State mental health agency plans cuts

The newly formed state mental health agency is feeling the budget squeeze and announced Friday it will eliminate or scale back some programs and furlough thousands of employees.

Agency spokesman Thomas Wilson said the agency has determined it must cut about $15 million so as not to run out of money by the end of the state fiscal year in June.

The cuts come as the agency is working to improve conditions at the state mental hospitals following a federal crackdown on bad conditions and safety problems.

Programs that will be eliminated or scaled back include several that provide direct help to troubled children through the Department of Behavioral Health and Developmental Disabilities.

The agency will also continue what has been a 5 percent cut to the community service boards, which provide many community-based mental health services to people.

The agency will eliminate a $1.5 million program that provides outdoor therapeutic treatment to about 15 adolescents from the state department of juvenile justice.

Some of the young people have substance abuse problems.

Another program set for termination is a crisis stabilization program at a state mental hospital in Savannah. The participants move to a community-based operation for services. That move will allow the services to receive Medicaid money.

Wilson did not have a full list of all the services that will be scaled back or cut completely, but he said the overall savings will be about $15 million of the agency's billion-dollar budget.

State officials had separated mental health services into a separate agency in July, and Gov. Sonny Perdue largely spared the new agency any budget cuts or furloughs.

But agency officials -- pointing to a still-struggling economy and a 16 percent decline in state revenues -- said they must now take action.

"We ... have to find ways to cut expenses to match declining income," said agency Commissioner Dr. Frank Shelp. "What makes that especially difficult is that the obvious fat has been cut from the budget long ago. Now, wherever we scale back, people are going to be affected. "

The new agency has been tasked with improving the seven state mental hospital, which the federal Justice Department has said are rife with treatment and safety problems.

Wilson said that while 2,900 workers in the state office and hospitals will take 12 furlough days by July, another 5,600 direct care workers in the hospitals will be exempt from the unpaid days off.

Tensions are rising between the state and the Justice Department, which has asserted that the state is not moving fast enough to improve safety and conditions at the hospitals.

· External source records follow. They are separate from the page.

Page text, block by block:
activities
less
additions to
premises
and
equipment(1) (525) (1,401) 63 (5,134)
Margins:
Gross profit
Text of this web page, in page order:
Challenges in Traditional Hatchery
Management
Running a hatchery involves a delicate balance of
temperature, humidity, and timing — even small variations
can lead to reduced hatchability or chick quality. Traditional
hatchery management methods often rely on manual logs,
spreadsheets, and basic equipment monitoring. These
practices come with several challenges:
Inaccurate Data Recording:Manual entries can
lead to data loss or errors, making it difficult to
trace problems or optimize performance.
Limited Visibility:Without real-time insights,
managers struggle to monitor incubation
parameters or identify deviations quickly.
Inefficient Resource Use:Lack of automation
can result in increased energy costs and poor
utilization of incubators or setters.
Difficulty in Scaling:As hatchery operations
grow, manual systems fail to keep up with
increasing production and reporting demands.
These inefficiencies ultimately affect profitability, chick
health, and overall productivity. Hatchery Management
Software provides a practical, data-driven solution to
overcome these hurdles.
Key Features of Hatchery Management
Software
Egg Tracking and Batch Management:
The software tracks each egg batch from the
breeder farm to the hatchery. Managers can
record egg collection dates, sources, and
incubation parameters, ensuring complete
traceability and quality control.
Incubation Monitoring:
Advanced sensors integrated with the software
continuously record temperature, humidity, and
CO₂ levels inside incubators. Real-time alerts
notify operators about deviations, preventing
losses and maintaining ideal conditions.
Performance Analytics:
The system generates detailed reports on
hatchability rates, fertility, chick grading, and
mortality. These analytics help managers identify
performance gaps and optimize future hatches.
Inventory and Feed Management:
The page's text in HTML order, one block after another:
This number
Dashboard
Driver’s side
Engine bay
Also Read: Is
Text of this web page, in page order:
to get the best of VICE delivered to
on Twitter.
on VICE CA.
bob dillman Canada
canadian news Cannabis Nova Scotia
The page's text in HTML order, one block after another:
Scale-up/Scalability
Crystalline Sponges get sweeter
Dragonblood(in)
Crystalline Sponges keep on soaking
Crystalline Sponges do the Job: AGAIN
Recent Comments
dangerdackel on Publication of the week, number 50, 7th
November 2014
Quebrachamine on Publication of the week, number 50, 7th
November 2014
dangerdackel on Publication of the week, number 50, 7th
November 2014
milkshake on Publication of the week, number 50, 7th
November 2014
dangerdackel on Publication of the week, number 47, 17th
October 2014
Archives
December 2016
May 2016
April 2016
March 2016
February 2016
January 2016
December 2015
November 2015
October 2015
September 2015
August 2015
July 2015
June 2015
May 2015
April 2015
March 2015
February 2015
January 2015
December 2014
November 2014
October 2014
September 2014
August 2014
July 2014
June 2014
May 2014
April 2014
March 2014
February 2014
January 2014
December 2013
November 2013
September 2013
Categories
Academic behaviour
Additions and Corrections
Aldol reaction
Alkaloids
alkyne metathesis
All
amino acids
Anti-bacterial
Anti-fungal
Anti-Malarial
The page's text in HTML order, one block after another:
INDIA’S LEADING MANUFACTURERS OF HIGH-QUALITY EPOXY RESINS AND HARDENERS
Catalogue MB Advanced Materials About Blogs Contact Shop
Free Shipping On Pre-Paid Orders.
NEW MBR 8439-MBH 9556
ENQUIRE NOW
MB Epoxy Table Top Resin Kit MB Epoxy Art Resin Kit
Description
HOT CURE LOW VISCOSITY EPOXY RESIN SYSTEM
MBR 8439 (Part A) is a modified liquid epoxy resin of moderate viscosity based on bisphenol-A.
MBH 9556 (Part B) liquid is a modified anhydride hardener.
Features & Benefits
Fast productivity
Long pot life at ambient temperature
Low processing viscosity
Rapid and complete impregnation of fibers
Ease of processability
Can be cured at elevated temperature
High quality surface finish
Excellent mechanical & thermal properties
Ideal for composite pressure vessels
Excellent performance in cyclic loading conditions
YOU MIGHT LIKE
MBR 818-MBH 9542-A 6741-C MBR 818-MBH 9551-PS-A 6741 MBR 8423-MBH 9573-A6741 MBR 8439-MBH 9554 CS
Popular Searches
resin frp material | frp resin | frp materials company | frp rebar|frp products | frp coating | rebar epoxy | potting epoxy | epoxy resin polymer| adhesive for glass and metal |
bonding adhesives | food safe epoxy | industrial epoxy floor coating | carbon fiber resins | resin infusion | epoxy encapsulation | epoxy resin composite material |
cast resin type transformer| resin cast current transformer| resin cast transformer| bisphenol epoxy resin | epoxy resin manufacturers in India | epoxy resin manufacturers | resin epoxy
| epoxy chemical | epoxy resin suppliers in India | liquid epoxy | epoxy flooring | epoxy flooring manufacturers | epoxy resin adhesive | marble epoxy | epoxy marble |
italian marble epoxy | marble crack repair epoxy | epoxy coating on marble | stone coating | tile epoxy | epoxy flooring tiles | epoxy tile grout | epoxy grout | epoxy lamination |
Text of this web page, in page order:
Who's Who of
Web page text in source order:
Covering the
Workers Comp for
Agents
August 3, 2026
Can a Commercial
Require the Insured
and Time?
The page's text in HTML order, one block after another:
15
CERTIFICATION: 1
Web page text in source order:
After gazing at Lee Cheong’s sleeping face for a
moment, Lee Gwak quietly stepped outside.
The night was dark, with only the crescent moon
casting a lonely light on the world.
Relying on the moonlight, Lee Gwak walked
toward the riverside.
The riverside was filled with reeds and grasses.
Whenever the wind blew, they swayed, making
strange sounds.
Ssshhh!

Wilson said that despite the cuts, the state still expects to meet the benchmark of being in substantial compliance with the federal requirements for the hospitals by Jan. 15.

State mental health officials last month stopped accepting new patients at Georgia's largest psychiatric hospital, following a federal inspection that found problems with patient violence, dangerous conditions and inadequate mental health treatment.

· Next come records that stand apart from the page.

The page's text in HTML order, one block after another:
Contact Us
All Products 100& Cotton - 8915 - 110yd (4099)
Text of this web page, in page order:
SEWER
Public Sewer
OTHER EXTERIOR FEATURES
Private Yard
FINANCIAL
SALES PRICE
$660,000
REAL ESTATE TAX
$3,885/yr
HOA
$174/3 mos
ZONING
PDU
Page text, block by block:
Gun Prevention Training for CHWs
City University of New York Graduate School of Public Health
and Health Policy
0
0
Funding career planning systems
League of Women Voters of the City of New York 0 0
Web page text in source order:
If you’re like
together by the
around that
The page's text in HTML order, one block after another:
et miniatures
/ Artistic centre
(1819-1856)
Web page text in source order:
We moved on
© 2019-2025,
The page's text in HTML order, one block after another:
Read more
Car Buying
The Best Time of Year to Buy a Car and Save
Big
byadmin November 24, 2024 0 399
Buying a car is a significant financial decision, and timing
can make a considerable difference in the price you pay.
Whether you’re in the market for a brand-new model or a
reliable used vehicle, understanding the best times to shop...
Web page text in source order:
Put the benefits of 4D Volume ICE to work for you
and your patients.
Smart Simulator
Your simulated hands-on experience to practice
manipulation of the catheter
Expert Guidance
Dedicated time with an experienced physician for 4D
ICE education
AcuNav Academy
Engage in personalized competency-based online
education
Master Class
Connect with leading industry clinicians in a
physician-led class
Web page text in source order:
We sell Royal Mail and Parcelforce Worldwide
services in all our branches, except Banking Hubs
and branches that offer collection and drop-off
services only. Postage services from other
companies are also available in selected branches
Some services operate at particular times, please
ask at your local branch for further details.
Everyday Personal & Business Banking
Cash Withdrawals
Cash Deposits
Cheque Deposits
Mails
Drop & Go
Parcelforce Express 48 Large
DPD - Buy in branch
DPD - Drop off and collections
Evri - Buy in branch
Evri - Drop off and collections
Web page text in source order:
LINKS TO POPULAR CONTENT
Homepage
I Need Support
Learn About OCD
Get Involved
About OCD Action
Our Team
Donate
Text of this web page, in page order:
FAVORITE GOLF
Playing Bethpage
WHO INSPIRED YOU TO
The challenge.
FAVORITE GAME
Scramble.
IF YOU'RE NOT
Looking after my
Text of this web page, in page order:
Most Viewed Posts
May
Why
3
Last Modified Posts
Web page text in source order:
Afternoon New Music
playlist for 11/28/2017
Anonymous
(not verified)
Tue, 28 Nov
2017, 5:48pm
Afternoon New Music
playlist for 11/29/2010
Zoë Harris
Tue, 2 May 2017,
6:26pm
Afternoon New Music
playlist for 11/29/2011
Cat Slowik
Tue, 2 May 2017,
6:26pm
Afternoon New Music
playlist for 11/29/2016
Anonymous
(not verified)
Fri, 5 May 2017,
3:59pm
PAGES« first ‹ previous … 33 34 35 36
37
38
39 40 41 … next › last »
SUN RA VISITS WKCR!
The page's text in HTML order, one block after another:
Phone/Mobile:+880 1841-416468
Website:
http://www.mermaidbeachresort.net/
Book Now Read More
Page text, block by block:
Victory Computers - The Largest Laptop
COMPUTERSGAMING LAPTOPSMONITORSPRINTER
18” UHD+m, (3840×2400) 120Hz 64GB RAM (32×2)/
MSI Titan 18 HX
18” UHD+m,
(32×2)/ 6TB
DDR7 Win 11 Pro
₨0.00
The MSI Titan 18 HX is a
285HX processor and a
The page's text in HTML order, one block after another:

While Central State Hospital in Milledgeville will remain open, the problems are so grave that the facility will not accept patients for a period that could last several months while changes are made, Wilson said.

Longtime mental health advocate Cynthia Wainscott said the agency must focus on improving services despite the budget cuts. She hopes that the cuts forces the agency leadership to hone their priorities and make good decisions on moving forward.